A quick checklist for pull request test failures
When a PR breaks browser tests, check these in order:
- Event type,
pull_requestvspush - Checkout ref and commit SHA
- Missing secrets or env vars
- Cache hit or miss behavior
- Browser install and dependency versions
- Build artifact consistency
- Worker count and timeouts
- Shared state, test data, and feature flags
- Network dependencies, proxies, or mock services
- Whether the failure reproduces on a minimal isolated run
If you can answer those ten items, you usually know whether the issue is CI environment drift or a real app regression.
When the fix is in the workflow, not the test
A lot of teams assume they should only edit the browser test when it fails. Sometimes that is correct, but often the workflow is the real bug.

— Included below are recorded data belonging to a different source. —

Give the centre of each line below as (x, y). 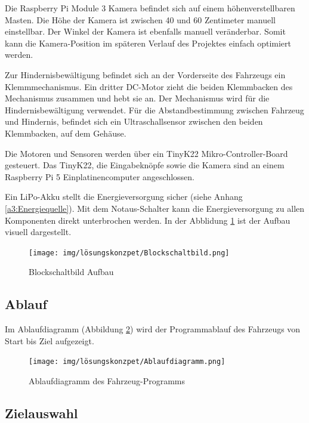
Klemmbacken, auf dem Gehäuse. (66, 133)
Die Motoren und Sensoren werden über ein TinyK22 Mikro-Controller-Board (146, 153)
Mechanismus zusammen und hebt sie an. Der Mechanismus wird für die (137, 98)
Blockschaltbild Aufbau (71, 272)
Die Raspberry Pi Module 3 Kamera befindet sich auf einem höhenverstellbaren (150, 8)
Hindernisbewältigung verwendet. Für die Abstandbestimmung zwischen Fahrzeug (154, 109)
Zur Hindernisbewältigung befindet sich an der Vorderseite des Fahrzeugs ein (145, 74)
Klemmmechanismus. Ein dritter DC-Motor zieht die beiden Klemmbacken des (149, 86)

Workflow-level fixes include:
- making PR and main jobs use the same install and build steps
- using the same runner image and browser versions
- exporting the same environment variables in both paths
- making caches branch-agnostic where safe
- uploading logs, traces, screenshots, and videos for every failure
- failing fast when required secrets or config values are missing
That last point is important. A missing secret should fail explicitly during setup, not halfway through a browser flow where the symptom looks unrelated.

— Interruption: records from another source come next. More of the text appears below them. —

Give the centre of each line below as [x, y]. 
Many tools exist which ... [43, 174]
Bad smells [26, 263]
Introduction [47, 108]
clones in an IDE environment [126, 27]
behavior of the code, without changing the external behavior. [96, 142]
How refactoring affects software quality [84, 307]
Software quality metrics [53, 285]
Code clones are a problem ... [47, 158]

What good observability looks like for CI browser tests
Good CI browser test output should answer three questions quickly:
- what code ran
- what environment ran it
- what the browser saw when it failed
For GitHub Actions, that usually means collecting:
- job logs
- test runner traces
- screenshots on failure
- browser console output
- network failures
- artifact versions for the app under test
This is where browser automation becomes much more useful than raw pass/fail. The more evidence you collect, the easier it is to distinguish a broken workflow from a broken feature.
Conclusion
When browser tests fail on pull requests but not on main, the root cause is usually hidden in the CI setup: permissions, secrets, caches, checkout behavior, parallelism, or branch-specific logic. The browser is just the place where the mismatch becomes visible.

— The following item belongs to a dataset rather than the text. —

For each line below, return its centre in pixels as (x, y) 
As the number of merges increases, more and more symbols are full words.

The most reliable way to fix it is to make PR and main runs as similar as possible, then isolate the differences one by one. Print the context. Compare the jobs. Reduce shared state. Keep selectors stable. Use explicit waits. Fail fast when config is missing.
That approach takes more discipline than adding retries, but it gives you a better system. And once your GitHub Actions browser tests stop being branch-sensitive, your team spends less time arguing with CI and more time fixing actual product bugs.
If you want a deeper conceptual backdrop, the fundamentals of software testing, test automation, and continuous integration are worth revisiting with your workflow in mind.